Quando pode existir discussão judicial?

A via judicial pode ser considerada quando a operadora mantém a negativa apesar de indicação médica fundamentada, quando há risco na demora ou quando a justificativa não corresponde às regras aplicáveis ao medicamento e ao contrato.

A análise costuma observar, entre outros pontos, se a doença está coberta, se o medicamento possui registro na Anvisa, se é antineoplásico oral ou administrado em ambiente coberto, se há previsão no Rol ou nas Diretrizes de Utilização, se existem evidências científicas e se a alternativa oferecida pelo plano é realmente adequada ao paciente.

Pedidos de urgência exigem documentação clínica consistente. O diagnóstico de câncer, por si só, demonstra a gravidade da doença, mas a medida pretendida precisa estar ligada a um risco concreto: progressão, perda de resposta, comprometimento do protocolo ou impossibilidade de aguardar. A decisão depende das provas apresentadas e não pode ser tratada como automática.

Também não se deve presumir que toda negativa gera indenização por dano moral. O comportamento da operadora, o tempo de atraso, a urgência, a repercussão sobre o tratamento e a existência de justificativa técnica são elementos que podem mudar essa discussão.

Perguntas frequentes

Ter câncer garante cobertura de qualquer medicamento?

Não. O diagnóstico é central, mas a cobertura depende do tipo de medicamento, do registro sanitário, da indicação, das evidências, das regras do Rol e da segmentação do plano. Em contrapartida, a operadora também não pode usar uma negativa genérica sem analisar o tratamento prescrito.

O plano pode obrigar o paciente a usar outro medicamento?

A operadora pode indicar alternativa existente na rede ou no Rol, mas ela precisa ser clinicamente adequada. Se o oncologista entende que a substituição é ineficaz, contraindicada ou mais arriscada, deve explicar isso no relatório.

Medicamento off-label pode ser coberto?

Pode haver cobertura. Uso off-label significa utilização fora das indicações da bula, não ausência de registro na Anvisa. A prescrição precisa ter suporte técnico e ser analisada conforme a situação clínica; o termo, sozinho, não resolve a controvérsia.
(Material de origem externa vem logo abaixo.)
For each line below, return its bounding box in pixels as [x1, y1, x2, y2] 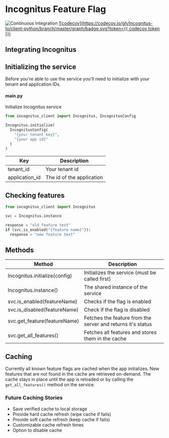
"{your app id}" [14, 137, 49, 142]
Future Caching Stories [5, 394, 63, 401]
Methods [5, 246, 34, 254]
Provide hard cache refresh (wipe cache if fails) [12, 411, 112, 417]
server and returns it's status [83, 321, 152, 328]
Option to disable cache [12, 427, 62, 433]
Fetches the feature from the [83, 314, 152, 321]
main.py [5, 93, 23, 99]
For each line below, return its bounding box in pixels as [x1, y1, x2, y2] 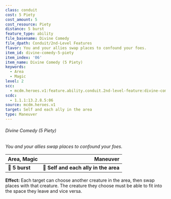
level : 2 [5, 79, 24, 84]
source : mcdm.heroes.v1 [5, 103, 56, 108]
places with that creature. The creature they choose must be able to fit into [5, 183, 162, 189]
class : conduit [5, 7, 38, 13]
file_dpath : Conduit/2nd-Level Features [5, 41, 93, 46]
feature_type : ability [5, 31, 53, 36]
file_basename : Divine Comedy [5, 36, 70, 41]
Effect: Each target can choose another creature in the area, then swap [5, 177, 155, 184]
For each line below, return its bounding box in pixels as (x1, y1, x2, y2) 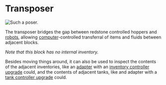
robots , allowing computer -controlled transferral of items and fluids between (5, 34, 162, 40)
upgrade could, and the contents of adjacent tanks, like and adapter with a (5, 69, 157, 75)
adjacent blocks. (5, 39, 39, 45)
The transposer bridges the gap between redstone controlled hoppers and (5, 29, 157, 35)
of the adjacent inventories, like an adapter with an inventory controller (5, 64, 150, 70)
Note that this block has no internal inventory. (5, 49, 99, 55)
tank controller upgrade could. (5, 74, 67, 80)
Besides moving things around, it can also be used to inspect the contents (5, 58, 156, 64)
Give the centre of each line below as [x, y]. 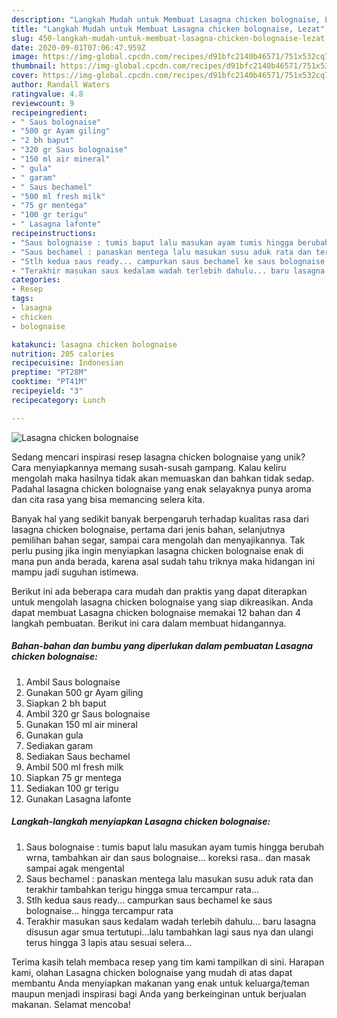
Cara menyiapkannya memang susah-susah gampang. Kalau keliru [149, 467]
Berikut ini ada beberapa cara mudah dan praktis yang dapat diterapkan [159, 591]
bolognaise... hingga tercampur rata [99, 910]
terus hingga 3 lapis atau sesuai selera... [109, 942]
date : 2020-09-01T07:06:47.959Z [78, 47]
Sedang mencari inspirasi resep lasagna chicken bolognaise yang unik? [158, 457]
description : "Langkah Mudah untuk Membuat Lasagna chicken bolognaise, [166, 19]
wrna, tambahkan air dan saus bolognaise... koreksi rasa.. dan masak [168, 857]
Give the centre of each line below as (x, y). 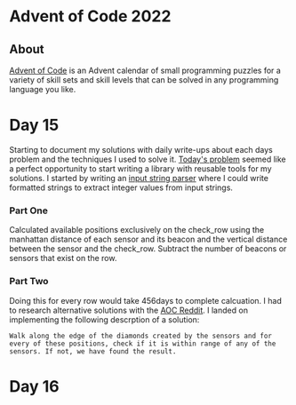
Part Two (29, 282)
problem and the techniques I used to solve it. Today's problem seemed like (148, 159)
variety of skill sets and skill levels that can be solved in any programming (144, 80)
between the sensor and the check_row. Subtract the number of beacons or (148, 249)
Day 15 (34, 125)
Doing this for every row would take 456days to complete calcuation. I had (145, 300)
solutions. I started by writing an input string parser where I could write (139, 178)
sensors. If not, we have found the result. (93, 351)
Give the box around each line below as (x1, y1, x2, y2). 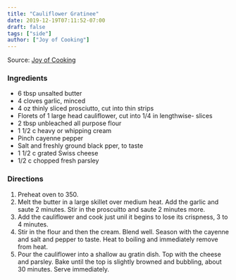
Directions (7, 174, 44, 184)
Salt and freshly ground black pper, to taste (17, 141, 144, 150)
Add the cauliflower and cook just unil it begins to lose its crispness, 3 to (17, 212, 228, 221)
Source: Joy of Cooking (7, 56, 76, 64)
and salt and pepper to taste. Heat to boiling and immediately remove (17, 235, 218, 243)
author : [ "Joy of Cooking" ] (7, 37, 90, 44)
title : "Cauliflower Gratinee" (7, 10, 99, 18)
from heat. (17, 242, 48, 250)
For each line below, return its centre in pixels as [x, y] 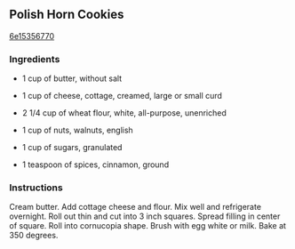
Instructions [36, 188]
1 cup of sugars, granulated [72, 148]
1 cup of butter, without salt [72, 78]
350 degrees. [34, 236]
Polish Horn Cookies [67, 15]
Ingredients [35, 59]
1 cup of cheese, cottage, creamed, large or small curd [122, 96]
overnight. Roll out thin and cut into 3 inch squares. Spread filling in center [145, 216]
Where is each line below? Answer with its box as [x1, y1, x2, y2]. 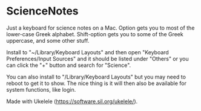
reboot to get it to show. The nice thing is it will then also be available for [6, 80, 186, 87]
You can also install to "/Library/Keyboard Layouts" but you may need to [6, 73, 186, 80]
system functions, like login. [6, 86, 76, 93]
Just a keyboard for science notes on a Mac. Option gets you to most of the [6, 24, 195, 31]
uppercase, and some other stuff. [6, 37, 90, 44]
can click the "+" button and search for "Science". [6, 62, 131, 69]
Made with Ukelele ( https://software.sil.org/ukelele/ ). [6, 98, 138, 105]
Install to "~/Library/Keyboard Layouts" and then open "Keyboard [6, 48, 170, 55]
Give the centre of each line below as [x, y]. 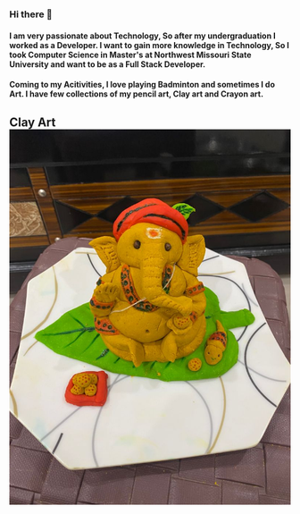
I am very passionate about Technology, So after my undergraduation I [142, 36]
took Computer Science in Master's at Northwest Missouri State [130, 55]
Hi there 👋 [31, 14]
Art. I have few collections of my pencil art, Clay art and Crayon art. [137, 94]
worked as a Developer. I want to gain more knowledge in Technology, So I [150, 45]
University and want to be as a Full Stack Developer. [108, 64]
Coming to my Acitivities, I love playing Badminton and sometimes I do [142, 85]
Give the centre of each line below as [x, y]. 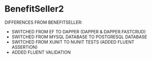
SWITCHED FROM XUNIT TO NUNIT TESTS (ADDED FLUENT [73, 42]
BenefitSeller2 [34, 9]
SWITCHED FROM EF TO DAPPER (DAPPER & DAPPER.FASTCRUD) [79, 31]
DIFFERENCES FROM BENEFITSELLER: [44, 22]
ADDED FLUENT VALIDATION [41, 52]
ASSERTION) [25, 47]
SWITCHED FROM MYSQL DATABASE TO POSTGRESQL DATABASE [79, 37]
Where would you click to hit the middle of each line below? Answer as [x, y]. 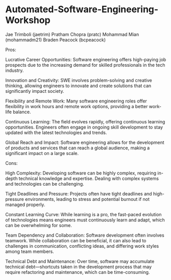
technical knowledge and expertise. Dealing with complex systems [89, 178]
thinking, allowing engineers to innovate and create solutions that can [78, 86]
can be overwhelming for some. [39, 225]
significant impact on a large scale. [42, 153]
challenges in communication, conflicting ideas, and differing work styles [82, 246]
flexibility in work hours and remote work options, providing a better [77, 106]
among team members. [30, 251]
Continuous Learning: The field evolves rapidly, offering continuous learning [85, 121]
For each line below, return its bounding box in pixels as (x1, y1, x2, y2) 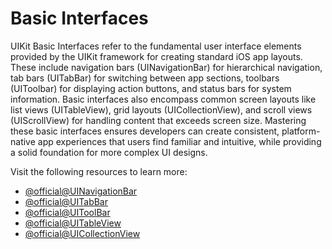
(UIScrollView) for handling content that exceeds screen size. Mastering (10, 114, 307, 126)
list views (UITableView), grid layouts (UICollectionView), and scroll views (10, 103, 313, 116)
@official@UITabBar (24, 195, 108, 207)
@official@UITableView (24, 217, 122, 229)
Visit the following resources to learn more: (10, 165, 188, 177)
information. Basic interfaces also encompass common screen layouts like (10, 93, 317, 105)
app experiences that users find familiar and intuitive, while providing (37, 135, 322, 147)
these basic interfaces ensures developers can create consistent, (10, 125, 280, 137)
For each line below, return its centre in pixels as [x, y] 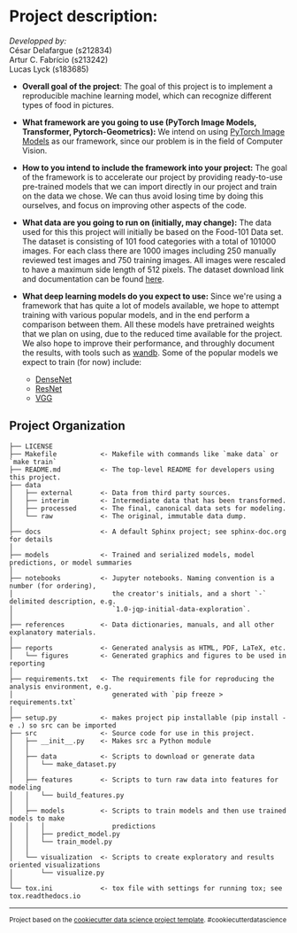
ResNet [49, 388]
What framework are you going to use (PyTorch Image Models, [139, 122]
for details [31, 539]
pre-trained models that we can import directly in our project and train [149, 186]
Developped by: [38, 41]
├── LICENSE [31, 446]
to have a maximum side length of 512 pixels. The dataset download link [153, 269]
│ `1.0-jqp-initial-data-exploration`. [130, 609]
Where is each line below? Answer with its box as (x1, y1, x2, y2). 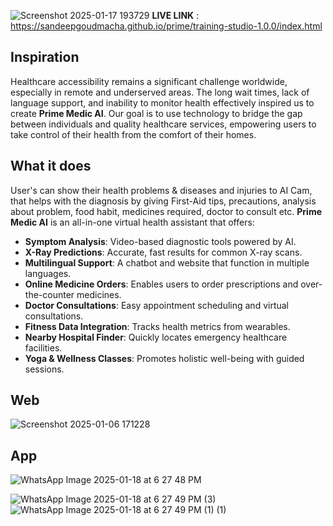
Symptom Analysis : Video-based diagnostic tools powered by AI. (24, 235, 297, 247)
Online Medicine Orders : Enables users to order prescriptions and (24, 278, 299, 290)
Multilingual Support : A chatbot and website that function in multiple (24, 256, 310, 269)
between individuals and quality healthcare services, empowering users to (10, 118, 317, 130)
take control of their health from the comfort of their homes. (10, 128, 257, 140)
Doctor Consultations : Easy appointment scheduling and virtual (24, 299, 289, 311)
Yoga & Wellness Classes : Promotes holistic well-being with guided (24, 352, 305, 364)
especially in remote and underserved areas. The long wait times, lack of (10, 86, 310, 98)
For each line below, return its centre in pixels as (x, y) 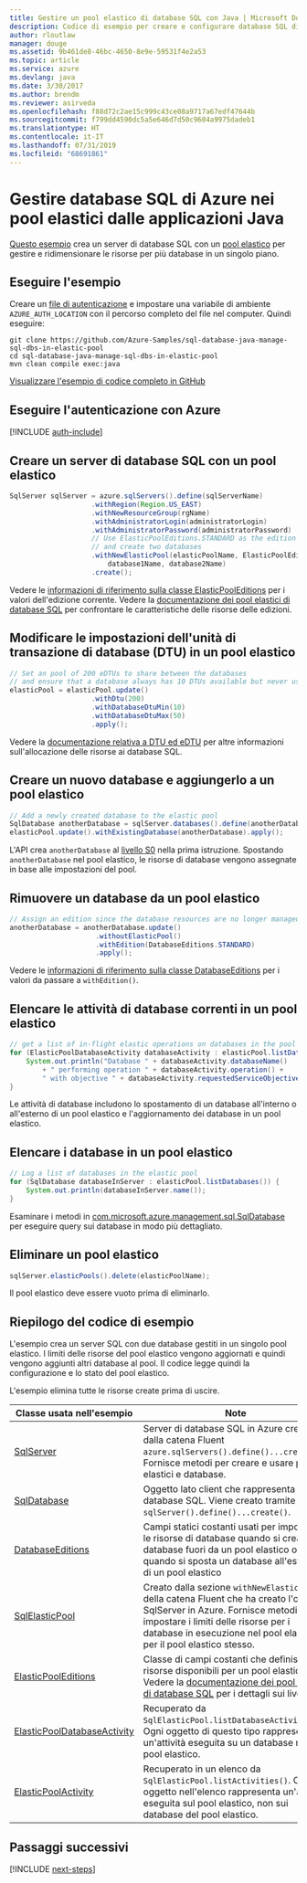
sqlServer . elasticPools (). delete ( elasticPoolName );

Posso reclamar diretamente na ANS?

É possível registrar reclamação, mas a ANS orienta que o beneficiário procure primeiro a operadora e guarde o protocolo. Esse número permite demonstrar a tentativa de solução e iniciar a mediação regulatória.

Preciso esperar a ANS antes de buscar outra medida?

Não existe uma resposta única. Quando não há urgência, a via administrativa pode resolver e produzir documentos úteis. Quando o relatório indica risco concreto na demora, aguardar pode não ser adequado. A decisão deve considerar o prazo médico, não apenas o prazo burocrático.

O plano pode negar porque o medicamento é caro?

O preço não é fundamento jurídico suficiente, por si só. A discussão deve se concentrar na cobertura contratual e legal, na indicação médica, no registro, nas regras regulatórias e na base científica do tratamento.

O que deve ser observado antes de aceitar a negativa

Uma negativa de medicamento para tratamento de câncer precisa ser lida junto com a prescrição, o relatório do oncologista, o registro na Anvisa, a forma de administração, o Rol da ANS, as Diretrizes de Utilização e o contrato do plano. A palavra “domiciliar”, “off-label” ou “fora do Rol” não encerra, isoladamente, a análise.

O caminho mais seguro começa pela documentação: peça a justificativa completa, confirme o protocolo, organize os exames e solicite ao médico uma explicação objetiva sobre a escolha terapêutica e o risco de atraso. A partir daí, é possível avaliar reanálise, reclamação na ANS ou outra medida compatível com a urgência.

Em tratamento oncológico, prazo e precisão caminham juntos. Uma resposta rápida ajuda, mas precisa estar apoiada nos documentos certos para evitar que a discussão sobre cobertura atrase uma decisão médica que não pode esperar.